Para que estas mujeres se hayan sentido a gusto en unos tiempos tan difíciles, otras han tenido que trabajar duro. Como Marta Fernández, trabajadora social, que confía en que la vacuna devuelva un poco de normalidad a las vidas de todos. «¡Este año da como para escribir una novela!», exclama.
Ahora, además de todo lo que tiene que hacer, se encarga de preguntar a los residentes, o a sus familias, en el caso de quienes no pueden decidir por sí mismos, si quieren vacunarse. «Creemos que tienen que estar decididos y elegir libremente, aunque si nos preguntan decimos que probablemente consigamos más calidad de vida».
Habla de la existencia más rutinaria a que les obliga la pandemia, sin actividades y sin posibilidad de reunión de grandes grupos, unas circunstancias a las que se ha combatido con más entrega. «La gente se puso las pilas desde el primer día, los trabajadores han sido mucho más sensibles a las necesidades de la gente. He visto mucho cariño, mucha vocación de servicio».

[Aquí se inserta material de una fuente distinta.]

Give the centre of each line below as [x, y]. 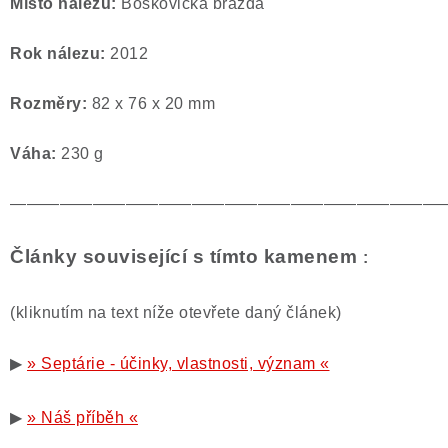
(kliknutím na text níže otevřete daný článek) [176, 312]
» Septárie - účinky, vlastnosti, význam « [178, 363]
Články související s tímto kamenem [186, 256]
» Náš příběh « [82, 417]
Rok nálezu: [60, 53]
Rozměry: [51, 103]
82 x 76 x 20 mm [153, 103]
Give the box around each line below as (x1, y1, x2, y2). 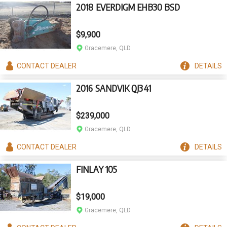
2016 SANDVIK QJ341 (76, 82, 151, 94)
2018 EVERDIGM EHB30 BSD (76, 1, 180, 13)
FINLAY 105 (76, 163, 117, 175)
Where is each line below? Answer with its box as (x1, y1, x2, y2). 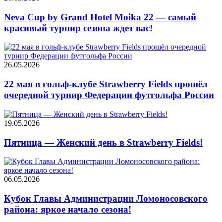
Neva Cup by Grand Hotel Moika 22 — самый (4, 11, 196, 22)
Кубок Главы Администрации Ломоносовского (4, 193, 208, 204)
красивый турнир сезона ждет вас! (4, 22, 153, 33)
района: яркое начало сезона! (4, 204, 131, 215)
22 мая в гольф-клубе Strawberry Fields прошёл (4, 79, 208, 90)
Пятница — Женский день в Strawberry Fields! (4, 137, 203, 148)
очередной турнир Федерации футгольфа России (4, 90, 214, 101)
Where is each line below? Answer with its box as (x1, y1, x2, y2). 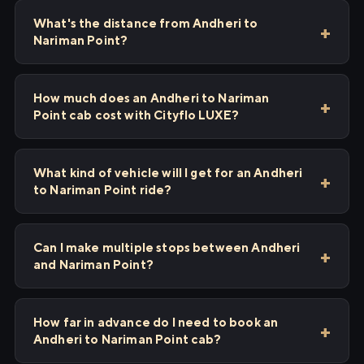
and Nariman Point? (33, 258, 154, 271)
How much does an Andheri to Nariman (33, 91, 270, 105)
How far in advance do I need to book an (33, 315, 279, 329)
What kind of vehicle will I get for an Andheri (33, 166, 303, 180)
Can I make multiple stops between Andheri (33, 240, 301, 254)
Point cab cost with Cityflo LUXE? (33, 108, 240, 122)
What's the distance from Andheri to (33, 16, 258, 30)
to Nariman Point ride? (33, 183, 172, 197)
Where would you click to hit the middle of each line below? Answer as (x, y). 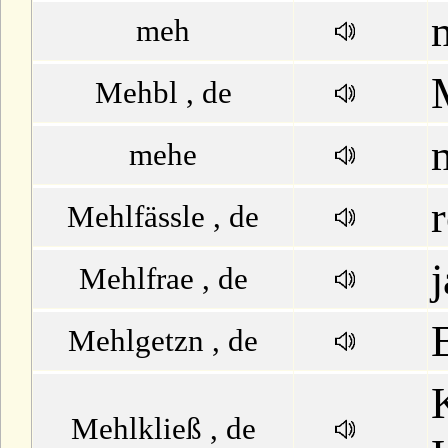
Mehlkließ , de (163, 428)
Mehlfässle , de (163, 216)
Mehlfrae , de (163, 278)
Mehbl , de (163, 92)
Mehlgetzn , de (163, 340)
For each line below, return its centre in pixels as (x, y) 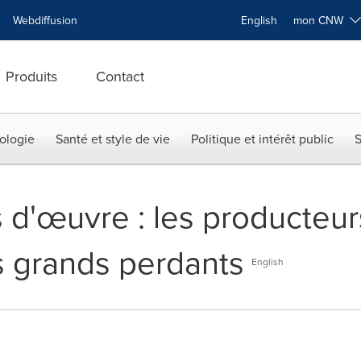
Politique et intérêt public (262, 139)
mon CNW (322, 20)
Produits (31, 76)
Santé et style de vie (113, 139)
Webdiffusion (45, 20)
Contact (120, 76)
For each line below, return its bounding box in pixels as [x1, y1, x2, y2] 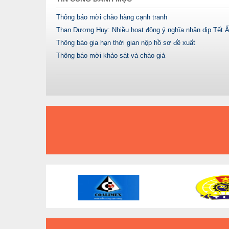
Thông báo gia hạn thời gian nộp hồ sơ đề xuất [56, 38, 195, 47]
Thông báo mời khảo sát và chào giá [56, 51, 165, 59]
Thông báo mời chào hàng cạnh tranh [56, 13, 167, 21]
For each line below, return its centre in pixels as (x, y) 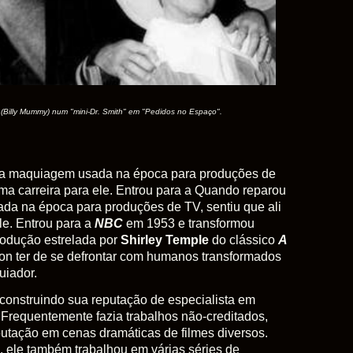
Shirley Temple (165, 240)
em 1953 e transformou (190, 224)
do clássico (243, 240)
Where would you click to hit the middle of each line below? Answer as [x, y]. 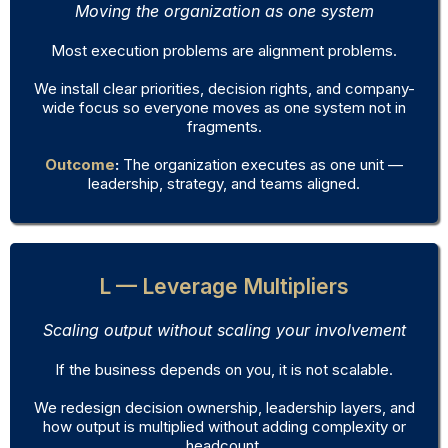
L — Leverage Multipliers [224, 287]
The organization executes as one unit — [261, 165]
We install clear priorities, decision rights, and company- [224, 89]
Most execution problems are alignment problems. [224, 51]
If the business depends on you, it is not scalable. [224, 370]
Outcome [80, 165]
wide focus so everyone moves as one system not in [224, 108]
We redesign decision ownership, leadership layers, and [224, 408]
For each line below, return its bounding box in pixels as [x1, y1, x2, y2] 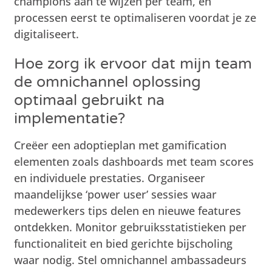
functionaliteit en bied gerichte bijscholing [14, 236, 233, 251]
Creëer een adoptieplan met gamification [14, 137, 227, 152]
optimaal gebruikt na [14, 90, 165, 109]
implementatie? [14, 109, 126, 127]
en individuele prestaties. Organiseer [14, 170, 206, 185]
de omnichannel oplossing [14, 72, 202, 91]
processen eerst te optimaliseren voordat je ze [14, 10, 257, 25]
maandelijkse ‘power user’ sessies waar [14, 186, 217, 202]
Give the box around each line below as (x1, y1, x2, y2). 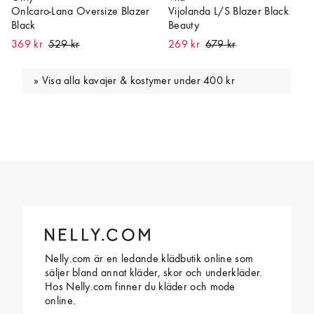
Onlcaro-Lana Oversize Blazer (11, 6, 150, 18)
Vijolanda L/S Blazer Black (168, 6, 289, 18)
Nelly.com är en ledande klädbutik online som (45, 253, 254, 265)
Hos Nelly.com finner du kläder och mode (45, 281, 235, 293)
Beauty (168, 20, 199, 32)
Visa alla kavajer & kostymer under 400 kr (41, 75, 235, 87)
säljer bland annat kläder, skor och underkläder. (45, 267, 263, 279)
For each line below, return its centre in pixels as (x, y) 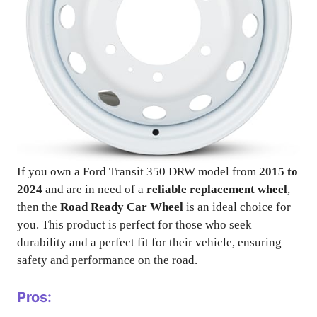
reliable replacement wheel (217, 189)
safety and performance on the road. (107, 260)
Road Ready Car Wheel (122, 207)
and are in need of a (94, 189)
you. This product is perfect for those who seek (134, 225)
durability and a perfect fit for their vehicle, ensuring (149, 242)
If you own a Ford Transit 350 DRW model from (138, 172)
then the (39, 207)
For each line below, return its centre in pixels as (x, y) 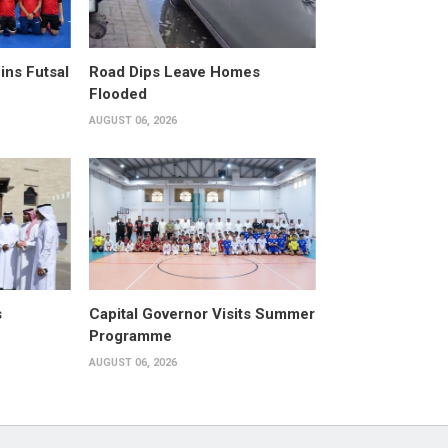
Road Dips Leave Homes (174, 72)
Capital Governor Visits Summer (201, 313)
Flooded (117, 94)
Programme (130, 335)
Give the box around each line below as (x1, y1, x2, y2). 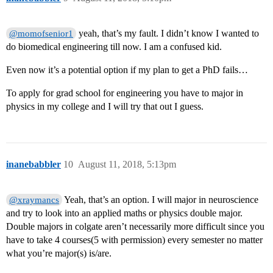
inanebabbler (6, 159, 61, 170)
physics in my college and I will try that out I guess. (6, 101, 204, 112)
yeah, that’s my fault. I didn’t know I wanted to (76, 28, 260, 39)
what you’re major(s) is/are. (6, 248, 112, 259)
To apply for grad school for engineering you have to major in (6, 88, 243, 99)
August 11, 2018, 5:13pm (78, 159, 176, 170)
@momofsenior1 (9, 29, 74, 39)
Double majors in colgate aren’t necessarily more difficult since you (6, 221, 264, 232)
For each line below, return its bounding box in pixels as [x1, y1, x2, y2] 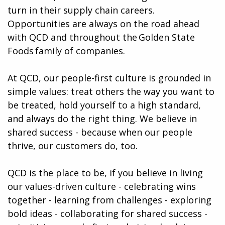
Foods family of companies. [8, 44, 125, 57]
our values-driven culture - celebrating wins [8, 180, 196, 192]
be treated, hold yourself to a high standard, [8, 98, 201, 111]
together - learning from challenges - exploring [8, 193, 211, 206]
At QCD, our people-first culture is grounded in [8, 71, 211, 84]
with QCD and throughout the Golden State [8, 31, 195, 43]
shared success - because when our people [8, 126, 192, 138]
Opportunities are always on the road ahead [8, 17, 199, 30]
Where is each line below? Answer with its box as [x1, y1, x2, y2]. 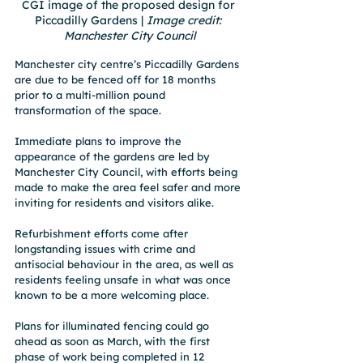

Habla también de la responsabilidad de la plantilla -«ha llevado una existencia monacal»-, y de lo útil que será también la vacuna para ellos. «Lo veo como una oportunidad: creo que somos afortunados por ser de los primeros, pero está justificado porque estamos en contacto con los residentes, y si me protejo yo también protejo a la gente con la que trabajo».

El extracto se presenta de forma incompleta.